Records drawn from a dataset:
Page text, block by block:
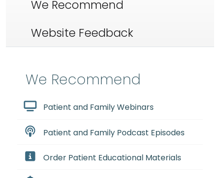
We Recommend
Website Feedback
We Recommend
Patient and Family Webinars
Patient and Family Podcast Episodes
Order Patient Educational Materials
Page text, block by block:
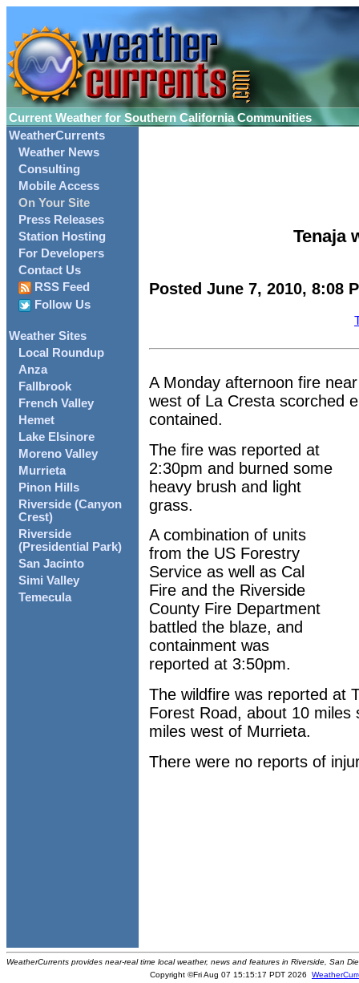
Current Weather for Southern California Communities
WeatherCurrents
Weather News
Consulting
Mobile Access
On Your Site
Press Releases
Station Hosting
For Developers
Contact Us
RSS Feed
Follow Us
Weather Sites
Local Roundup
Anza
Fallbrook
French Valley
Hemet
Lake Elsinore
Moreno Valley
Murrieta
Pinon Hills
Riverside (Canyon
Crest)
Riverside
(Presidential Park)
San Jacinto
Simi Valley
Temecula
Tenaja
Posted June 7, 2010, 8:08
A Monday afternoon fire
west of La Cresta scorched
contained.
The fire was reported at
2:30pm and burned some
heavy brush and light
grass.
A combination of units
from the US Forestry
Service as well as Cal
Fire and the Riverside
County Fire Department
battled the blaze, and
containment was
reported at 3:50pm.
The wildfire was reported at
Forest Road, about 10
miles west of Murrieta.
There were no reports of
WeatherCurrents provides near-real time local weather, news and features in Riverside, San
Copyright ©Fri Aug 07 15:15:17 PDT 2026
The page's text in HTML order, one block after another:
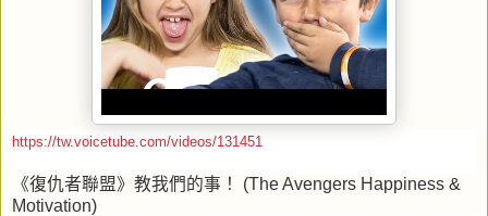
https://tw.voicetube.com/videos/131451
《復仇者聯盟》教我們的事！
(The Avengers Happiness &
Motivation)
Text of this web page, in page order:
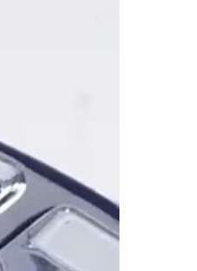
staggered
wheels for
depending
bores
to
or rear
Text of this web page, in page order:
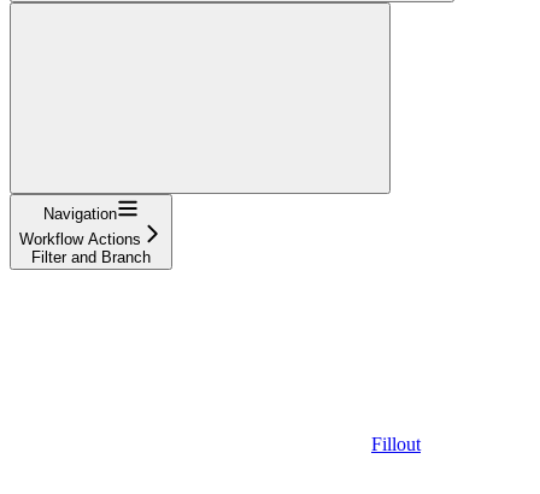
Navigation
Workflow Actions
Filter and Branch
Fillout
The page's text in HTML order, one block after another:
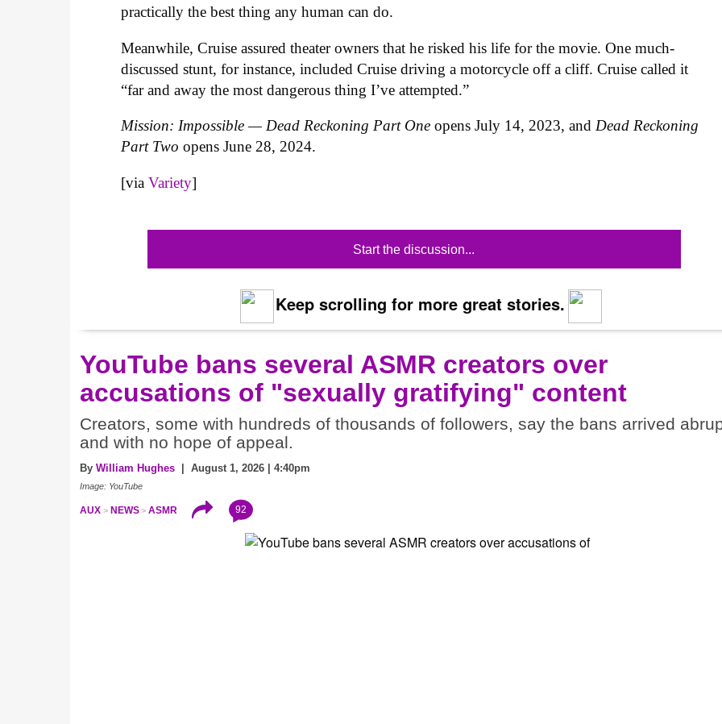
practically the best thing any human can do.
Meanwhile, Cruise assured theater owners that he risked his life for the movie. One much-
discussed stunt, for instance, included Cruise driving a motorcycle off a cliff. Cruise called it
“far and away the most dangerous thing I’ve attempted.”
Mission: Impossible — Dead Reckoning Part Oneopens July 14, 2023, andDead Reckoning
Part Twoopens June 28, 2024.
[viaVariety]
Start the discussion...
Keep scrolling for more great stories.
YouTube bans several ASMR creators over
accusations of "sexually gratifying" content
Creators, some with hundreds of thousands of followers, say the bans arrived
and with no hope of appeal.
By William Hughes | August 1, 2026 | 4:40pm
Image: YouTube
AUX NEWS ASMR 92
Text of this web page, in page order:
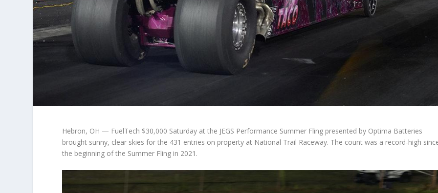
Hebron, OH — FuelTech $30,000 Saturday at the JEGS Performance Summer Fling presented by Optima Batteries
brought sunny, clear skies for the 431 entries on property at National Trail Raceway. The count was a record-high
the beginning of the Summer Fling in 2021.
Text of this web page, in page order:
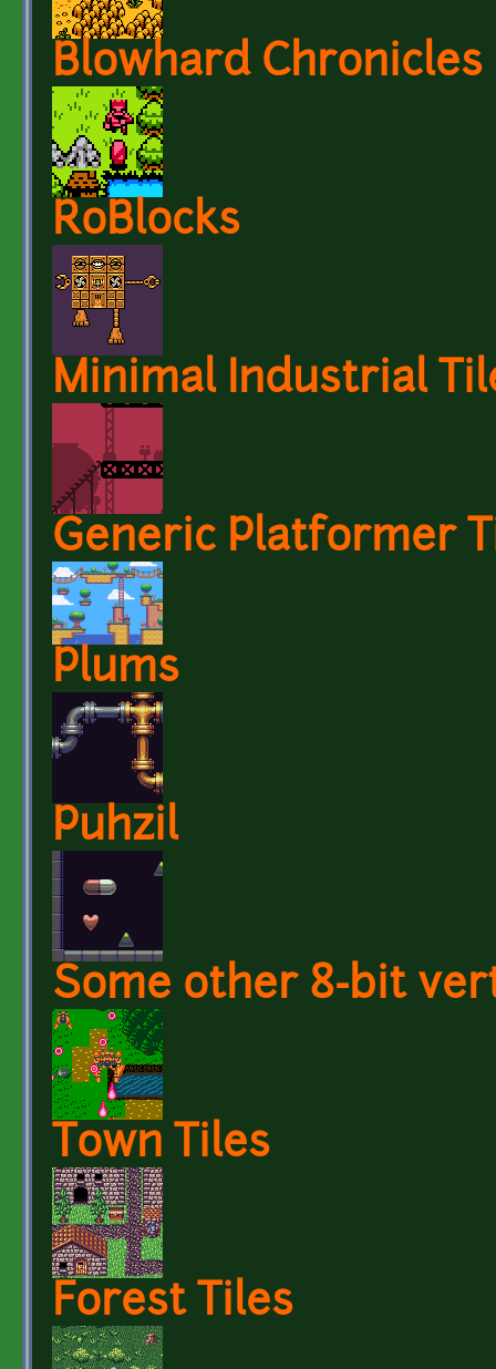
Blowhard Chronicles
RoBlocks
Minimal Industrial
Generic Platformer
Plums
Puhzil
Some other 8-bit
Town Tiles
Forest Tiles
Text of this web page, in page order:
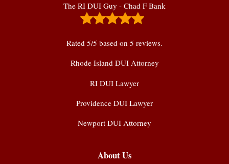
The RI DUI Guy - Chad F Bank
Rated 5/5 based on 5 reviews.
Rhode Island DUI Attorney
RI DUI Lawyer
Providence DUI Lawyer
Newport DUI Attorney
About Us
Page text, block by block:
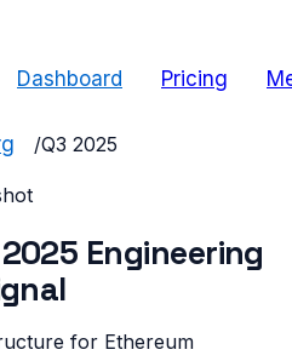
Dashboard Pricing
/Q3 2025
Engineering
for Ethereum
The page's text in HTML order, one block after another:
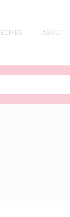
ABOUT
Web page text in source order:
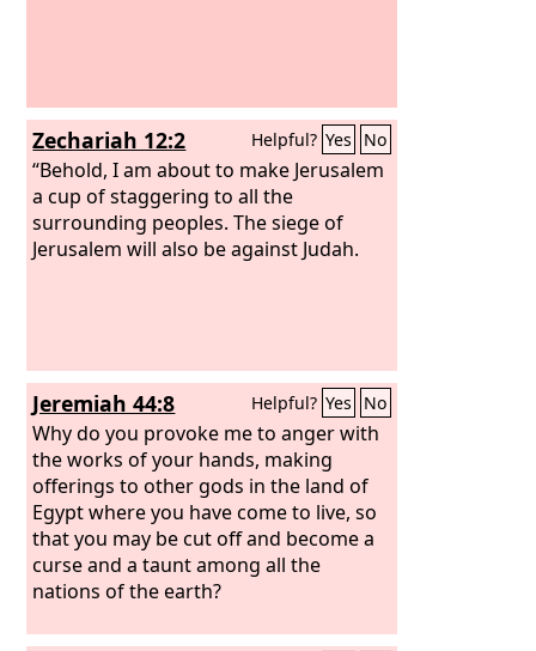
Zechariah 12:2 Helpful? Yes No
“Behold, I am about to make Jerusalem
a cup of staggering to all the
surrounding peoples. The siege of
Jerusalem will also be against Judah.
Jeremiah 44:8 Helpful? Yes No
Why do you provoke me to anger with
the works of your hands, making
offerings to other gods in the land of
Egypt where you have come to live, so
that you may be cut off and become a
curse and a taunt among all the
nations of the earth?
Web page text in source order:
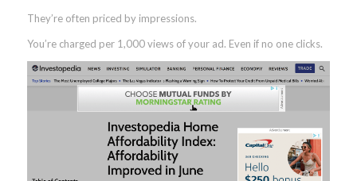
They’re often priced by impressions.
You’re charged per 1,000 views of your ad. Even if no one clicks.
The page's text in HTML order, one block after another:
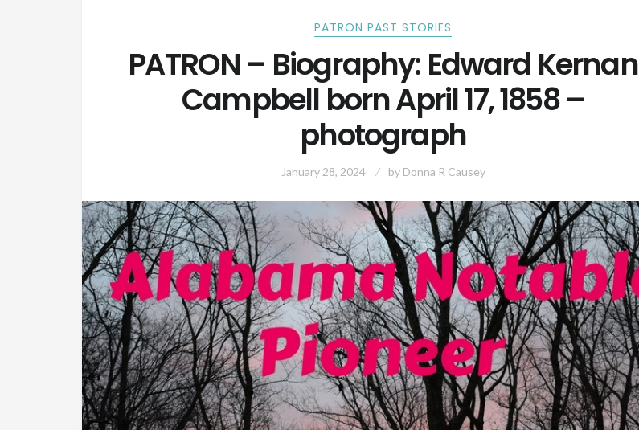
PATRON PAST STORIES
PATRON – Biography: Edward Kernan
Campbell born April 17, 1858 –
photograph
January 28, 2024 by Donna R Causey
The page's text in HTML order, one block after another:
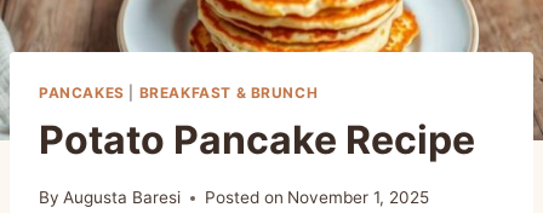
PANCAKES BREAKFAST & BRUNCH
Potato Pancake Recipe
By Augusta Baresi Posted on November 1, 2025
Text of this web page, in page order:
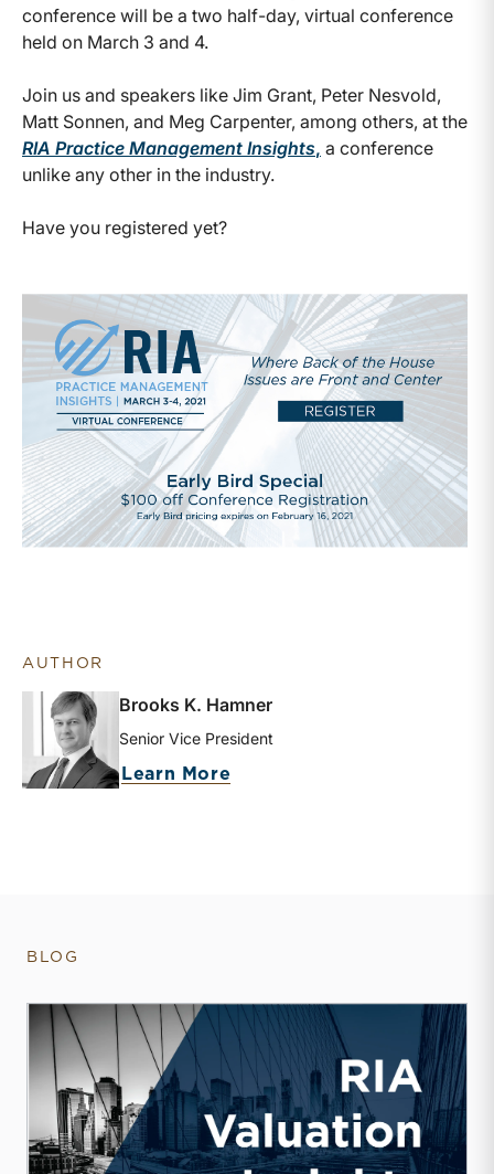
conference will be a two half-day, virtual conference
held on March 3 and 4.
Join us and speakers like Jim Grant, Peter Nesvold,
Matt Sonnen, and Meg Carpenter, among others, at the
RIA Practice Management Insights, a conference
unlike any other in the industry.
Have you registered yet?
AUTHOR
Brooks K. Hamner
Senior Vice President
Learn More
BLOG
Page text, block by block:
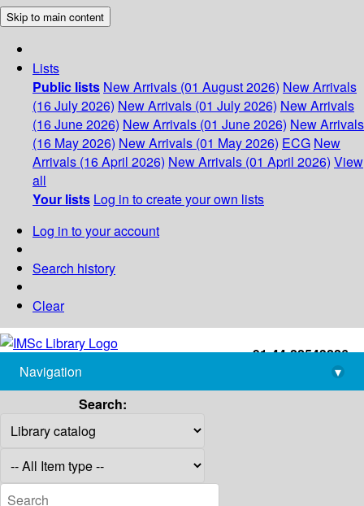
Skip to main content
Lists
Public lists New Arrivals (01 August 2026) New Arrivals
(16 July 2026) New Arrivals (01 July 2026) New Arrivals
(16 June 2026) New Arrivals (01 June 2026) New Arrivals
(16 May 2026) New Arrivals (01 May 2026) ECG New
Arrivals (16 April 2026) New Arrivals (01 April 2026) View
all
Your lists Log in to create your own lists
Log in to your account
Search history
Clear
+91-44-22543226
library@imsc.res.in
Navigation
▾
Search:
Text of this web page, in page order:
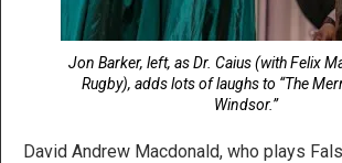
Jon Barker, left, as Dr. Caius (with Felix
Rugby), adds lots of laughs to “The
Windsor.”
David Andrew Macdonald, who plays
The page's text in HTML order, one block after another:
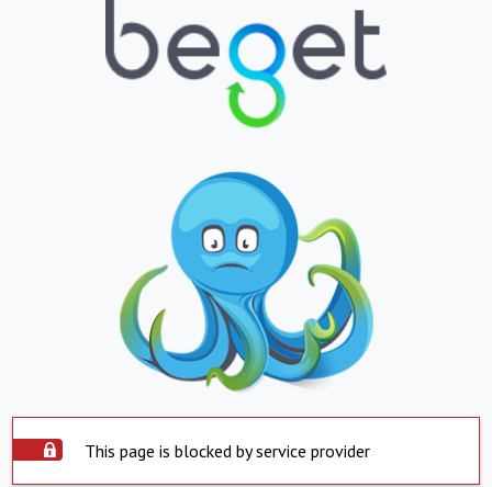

- EXERCISE BRIEF: Every line above should be printed again word for word, without its pictures.

- FINAL ANSWER:
Page text, block by block:
We Recommend
Website Feedback
We Recommend
Patient and Family Webinars
Patient and Family Podcast Episodes
Order Patient Educational Materials
Page text, block by block:
Current Weather for Southern California Communities
WeatherCurrents
Weather News
Consulting
Mobile Access
On Your Site
Press Releases
Station Hosting
For Developers
Contact Us
RSS Feed
Follow Us
Weather Sites
Local Roundup
Anza
Fallbrook
French Valley
Hemet
Lake Elsinore
Moreno Valley
Murrieta
Pinon Hills
Riverside (Canyon
Crest)
Riverside
(Presidential Park)
San Jacinto
Simi Valley
Temecula
Tenaja
Posted June 7, 2010, 8:08
A Monday afternoon fire
west of La Cresta scorched
contained.
The fire was reported at
2:30pm and burned some
heavy brush and light
grass.
A combination of units
from the US Forestry
Service as well as Cal
Fire and the Riverside
County Fire Department
battled the blaze, and
containment was
reported at 3:50pm.
The wildfire was reported at
Forest Road, about 10
miles west of Murrieta.
There were no reports of
WeatherCurrents provides near-real time local weather, news and features in Riverside, San
Copyright ©Fri Aug 07 15:15:17 PDT 2026
The page's text in HTML order, one block after another:
https://tw.voicetube.com/videos/131451
《復仇者聯盟》教我們的事！
(The Avengers Happiness &
Motivation)
Text of this web page, in page order:
staggered
wheels for
depending
bores
to
or rear
Text of this web page, in page order:
Navigation
Workflow Actions
Filter and Branch
Fillout
The page's text in HTML order, one block after another:
practically the best thing any human can do.
Meanwhile, Cruise assured theater owners that he risked his life for the movie. One much-
discussed stunt, for instance, included Cruise driving a motorcycle off a cliff. Cruise called it
“far and away the most dangerous thing I’ve attempted.”
Mission: Impossible — Dead Reckoning Part Oneopens July 14, 2023, andDead Reckoning
Part Twoopens June 28, 2024.
[viaVariety]
Start the discussion...
Keep scrolling for more great stories.
YouTube bans several ASMR creators over
accusations of "sexually gratifying" content
Creators, some with hundreds of thousands of followers, say the bans arrived
and with no hope of appeal.
By William Hughes | August 1, 2026 | 4:40pm
Image: YouTube
AUX NEWS ASMR 92
Text of this web page, in page order:
Hebron, OH — FuelTech $30,000 Saturday at the JEGS Performance Summer Fling presented by Optima Batteries
brought sunny, clear skies for the 431 entries on property at National Trail Raceway. The count was a record-high
the beginning of the Summer Fling in 2021.
Text of this web page, in page order:
Blowhard Chronicles
RoBlocks
Minimal Industrial
Generic Platformer
Plums
Puhzil
Some other 8-bit
Town Tiles
Forest Tiles
Text of this web page, in page order:
The RI DUI Guy - Chad F Bank
Rated 5/5 based on 5 reviews.
Rhode Island DUI Attorney
RI DUI Lawyer
Providence DUI Lawyer
Newport DUI Attorney
About Us
Page text, block by block:
Dashboard Pricing
/Q3 2025
Engineering
for Ethereum
The page's text in HTML order, one block after another:
ABOUT
Web page text in source order:
Zechariah 12:2 Helpful? Yes No
“Behold, I am about to make Jerusalem
a cup of staggering to all the
surrounding peoples. The siege of
Jerusalem will also be against Judah.
Jeremiah 44:8 Helpful? Yes No
Why do you provoke me to anger with
the works of your hands, making
offerings to other gods in the land of
Egypt where you have come to live, so
that you may be cut off and become a
curse and a taunt among all the
nations of the earth?
Web page text in source order:
They’re often priced by impressions.
You’re charged per 1,000 views of your ad. Even if no one clicks.
The page's text in HTML order, one block after another:
PATRON PAST STORIES
PATRON – Biography: Edward Kernan
Campbell born April 17, 1858 –
photograph
January 28, 2024 by Donna R Causey
The page's text in HTML order, one block after another:
PANCAKES BREAKFAST & BRUNCH
Potato Pancake Recipe
By Augusta Baresi Posted on November 1, 2025
Text of this web page, in page order:
conference will be a two half-day, virtual conference
held on March 3 and 4.
Join us and speakers like Jim Grant, Peter Nesvold,
Matt Sonnen, and Meg Carpenter, among others, at the
RIA Practice Management Insights, a conference
unlike any other in the industry.
Have you registered yet?
AUTHOR
Brooks K. Hamner
Senior Vice President
Learn More
BLOG
Page text, block by block:
Skip to main content
Lists
Public lists New Arrivals (01 August 2026) New Arrivals
(16 July 2026) New Arrivals (01 July 2026) New Arrivals
(16 June 2026) New Arrivals (01 June 2026) New Arrivals
(16 May 2026) New Arrivals (01 May 2026) ECG New
Arrivals (16 April 2026) New Arrivals (01 April 2026) View
all
Your lists Log in to create your own lists
Log in to your account
Search history
Clear
+91-44-22543226
library@imsc.res.in
Navigation
▾
Search:
Text of this web page, in page order:
Jon Barker, left, as Dr. Caius (with Felix
Rugby), adds lots of laughs to “The
Windsor.”
David Andrew Macdonald, who plays
The page's text in HTML order, one block after another:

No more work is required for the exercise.